The Schaffhausers allege in their amended complaint and argue in their brief in opposition that communications sent to the Schaffhausers either by the Court of Common Pleas or by Defendants during the state court litigation against them constituted independent violations of the FDCPA. Plaintiffs failed to recommend the court to any documents or testimony that support these assertions. On the information contained in Plaintiffs' brief, however, the court must conclude that these communications relate back to the claim made when Defendants filed suit. They were communications that ordinarily occur in the course of litigation and are not independently actionable under the FDCPA.

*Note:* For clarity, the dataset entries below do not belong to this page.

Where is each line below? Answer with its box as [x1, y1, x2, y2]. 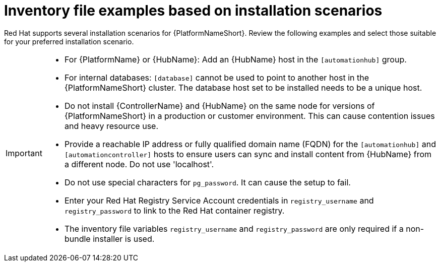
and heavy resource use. [64, 120, 159, 131]
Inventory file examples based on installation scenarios [4, 2, 383, 19]
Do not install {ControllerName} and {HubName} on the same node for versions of [64, 100, 375, 111]
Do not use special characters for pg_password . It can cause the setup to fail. [64, 177, 351, 187]
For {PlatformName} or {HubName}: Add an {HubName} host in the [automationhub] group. [64, 54, 407, 64]
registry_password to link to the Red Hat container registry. [64, 205, 285, 216]
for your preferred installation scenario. [4, 37, 134, 46]
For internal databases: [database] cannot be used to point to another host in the [64, 72, 369, 83]
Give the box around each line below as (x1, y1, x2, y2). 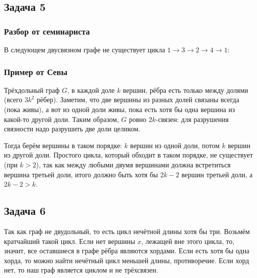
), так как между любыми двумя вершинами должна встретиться (36, 159, 231, 169)
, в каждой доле (67, 84, 115, 95)
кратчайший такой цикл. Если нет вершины (4, 236, 135, 246)
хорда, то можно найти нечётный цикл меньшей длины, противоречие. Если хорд (4, 255, 249, 265)
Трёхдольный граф (4, 84, 60, 95)
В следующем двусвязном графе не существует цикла (4, 44, 165, 54)
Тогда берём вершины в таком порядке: (4, 140, 122, 150)
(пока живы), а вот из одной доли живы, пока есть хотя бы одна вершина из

Moreover, Plaintiffs' arguments regarding an alleged initial communication letter to Mr. Schaffhauser on February 25, 2005, and subsequent communications, are not supported by record evidence. It is evident that Plaintiffs' counsel "cut and pasted" allegations from their amended complaint directly into their brief in opposition. The time for simple pleading has long passed. Because the Schaffhausers offer no proof that their FDCPA complaint was timely filed, Defendants will be granted summary judgment on this issue. B. RICO
Defendants moved for summary judgment on Plaintiffs' RICO claim. Plaintiffs did not brief the issue. Upon Defendants' assertion that the record lacked evidence to support such a claim, Plaintiffs failed to come forward with any such evidence. See Fed.R.Civ.P. 56(c). Any more substantive discussion on this issue would give undue credence to this meritless allegation. Defendants will be granted summary judgment on this issue.
IV. Conclusion
For the foregoing reasons, summary judgment will be granted for Defendants on the claims arising under the FDCPA and RICO. This court had original jurisdiction over this matter by virtue of these federal claims. Having granted judgment thereon, this court may decline to exercise supplemental jurisdiction over the remaining state claims. 28 U.S.C. § 1367(c)(3). The court will so decline. Accordingly, the state law claims will be dismissed without prejudice. An appropriate order will issue.
ORDER
In accordance with the foregoing memorandum of law, IT IS HEREBY ORDERED THAT Defendants' motion for summary judgment (Doc. 123) is GRANTED in part and DENIED in part. The motion is GRANTED in favor of Defendants and against Plaintiffs as to Plaintiffs' claims under the Fair Debt Collection Practices Act and the Racketeer Influenced and Corrupt Organization provisions of the Organized Crime Control Act. The motion is DENIED as to Plaintiffs' state law claims, all of which are DISMISSED WITHOUT PREJUDICE. The Clerk of Court shall defer the entry of judgment until the conclusion of this case.